Feeding a Family is as much a game plan for an entire year of dinners as a cookbook. Laid out by season, Sarah Waldman’s new cookbook published by Roost Books presents full menus, a main dish, a suggested side, and sometimes a dessert. There are also recommendations on how to re-purpose leftovers for the next night’s supper. Roasted veggie sushi becomes the filling for tacos. Quinoa burgers become a crispy hash to be topped with eggs. Leftover pumpkin seed pesto becomes a sandwich spread.
Mrs. Waldman developed the recipes, many of them family standbys, over the course of one year.
“It felt like that was the only way I could do it,” she said. She started in winter, cooking for her family, while Island photographer Elizabeth Cecil captured the meals in real time.
“Living here, we’re pretty aware of the seasonality of food,” said Mrs. Waldman. “It’s important for people to train themselves to be aware of that, not only is it more sustainable, but food in season is fresher, cheaper and tastier and you can find those items grown locally.”
Having studied nutrition, Mrs. Waldman admits to being “such a dork” about seasonal food.
“Fall foods that you store for the winter like sweet potatoes and cabbages are really dense and full of nutrients and carbs and stuff you need in the winter to survive and have energy,” she said. “If you think about what’s growing in the summer here, It’s tomatoes and melons and cucumbers and that’s 95 per cent water, and that’s to hydrate you in the heat.”
Sarah Waldman is the type of person who brings a cookbook to bed with her. As a child, she and her younger sister would host a cooking show that their mom would film on an old camcorder.
“My famous dish was turning a Hoodsie Cup upside down and putting chocolate sauce on it,” she said.
She began cooking in earnest when her husband, Nick, was in graduate school in Providence, R.I. She started a blog, earned a certificate in nutrition and wrote for food magazines and online sites. Her first foray into working on cookbooks was developing the recipes for Little Bites: 100 Healthy, Kid-Friendly Snacks, a cookbook published in 2015.
Feeding a Family focuses on dinner for the entire family, something Mrs. Waldman feels strongly about. She and Nick have two sons, Gray, 3, and Dylan, 6, and lead hectic lives, like all parents. But she feels that eating together is an important bonding time where kids develop social skills and hear family stories. Family meals can also have positive effects in other areas of life, such as academics and emotional behavior.
But she admits it’s not easy for families to find the time these days.
“In this day and age, we’re so overscheduled, what parents are asked to do and all the roles to play these days are really impossible,” she said. “We’ve lost putting value on eating together at the end of the day.”
But Feeding a Family doesn’t reprimand busy parents, who may be running from a music lesson to hockey practice while working a full time job. Instead it offers guidance and tips for making nutritious meals that the whole family can participate in making and eating.
For example, Mrs.
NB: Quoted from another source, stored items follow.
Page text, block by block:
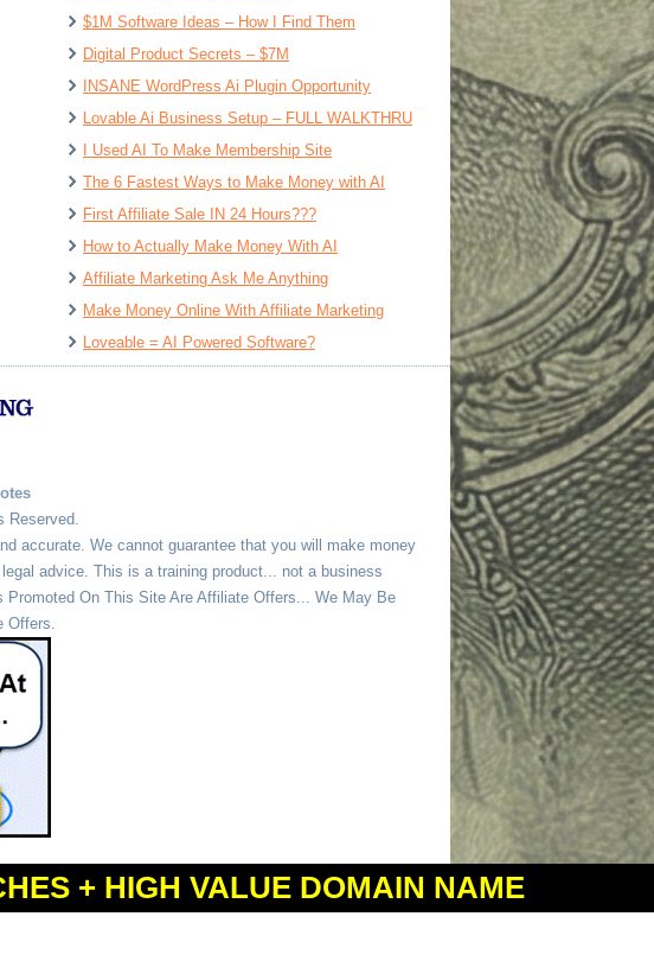
$1M Software Ideas – How I Find Them
Digital Product Secrets – $7M
INSANE WordPress Ai Plugin Opportunity
Lovable Ai Business Setup – FULL WALKTHRU
I Used AI To Make Membership Site
The 6 Fastest Ways to Make Money with AI
First Affiliate Sale IN 24 Hours???
How to Actually Make Money With AI
Affiliate Marketing Ask Me Anything
Make Money Online With Affiliate Marketing
Loveable = AI Powered Software?
Reserved.
accurate. We cannot guarantee that you will make money
advice. This is a training product... not a business
On This Site Are Affiliate Offers... We May Be
Offers.
+ HIGH VALUE DOMAIN NAME

Waldman developed two slow cooker chicken recipes that involve little more than filling the slow cooker and turning it on.
“They’re perfect for days where we leave at 7:30 in the morning, go to school, go to work, pick up our kids, have soccer practice at 4:30 to 5:30, get home at 6 p.m. with kids who are covered in mud and starving. If it’s not ready, I’m screwed,” she said. “These are meals that can really make parents feel amazing at the end of those days.”
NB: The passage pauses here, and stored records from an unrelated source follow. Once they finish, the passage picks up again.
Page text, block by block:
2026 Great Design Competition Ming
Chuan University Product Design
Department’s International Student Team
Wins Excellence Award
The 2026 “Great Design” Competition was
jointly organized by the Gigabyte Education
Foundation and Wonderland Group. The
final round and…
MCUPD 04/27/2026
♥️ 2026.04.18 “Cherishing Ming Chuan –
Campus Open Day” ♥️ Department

Each recipe is equipped with a suggestion to get kids involved with the preparation of the meal.
“Children can toss broccolini with oil and salt,” one recipe suggests.
Mrs. Waldman said both Dylan and Gray like to help make dinner, but while Dylan prefers meticulous tasks like snapping the ends off asparagus, Gray likes something a little more energetic, such as spinning lettuce or tearing up kale.
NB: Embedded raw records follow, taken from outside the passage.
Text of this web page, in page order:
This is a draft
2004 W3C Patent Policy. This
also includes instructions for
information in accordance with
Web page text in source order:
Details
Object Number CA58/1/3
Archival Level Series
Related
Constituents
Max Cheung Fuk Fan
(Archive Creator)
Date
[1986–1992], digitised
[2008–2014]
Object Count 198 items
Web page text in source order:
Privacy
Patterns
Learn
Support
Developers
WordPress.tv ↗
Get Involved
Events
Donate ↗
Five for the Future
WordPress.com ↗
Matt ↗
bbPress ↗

“What I try to do is always invite my kids into the process, because not only does it make it easier for me, but they feel like it’s their project too and then they are more invested in getting excited about the meal and trying it,” she said.
“The goal is for the whole family to enjoy one meal in some way together,” she added. “Everyone doesn’t have to eat everything that is offered . . . some nights my six year old just chooses to eat rice and apple slices off the table, but it’s part of our dinner, I’m not cooking you mac ‘n’ cheese or something else.”
The book features a few recipes developed by her husband, Nick, who has perfected the diner-style hamburger. It’s one of her favorite recipes in the book. The burger is thin and crispy, cooked on a hot cast iron skillet and smashed down with a spatula.
“That’s something that changed the way I eat hamburgers,” she said. “I feel like it’s a very ‘us’ meal. He’s clearly the hamburger, and I made this edamame succotash as a light summer side to go with it . . . it represents us,” she said.
But if you were to ask her boys the winner would be the peanut butter blossom cookies. With only four ingredients, it’s easy enough for Dylan to make nearly entirely on his own.
Sarah Waldman will speak on Saturday, August 5 at 9:00 a.m. at the Harbor View Hotel, and on Sunday, August 6 at 10:15 a.m. at the Chilmark Community Center.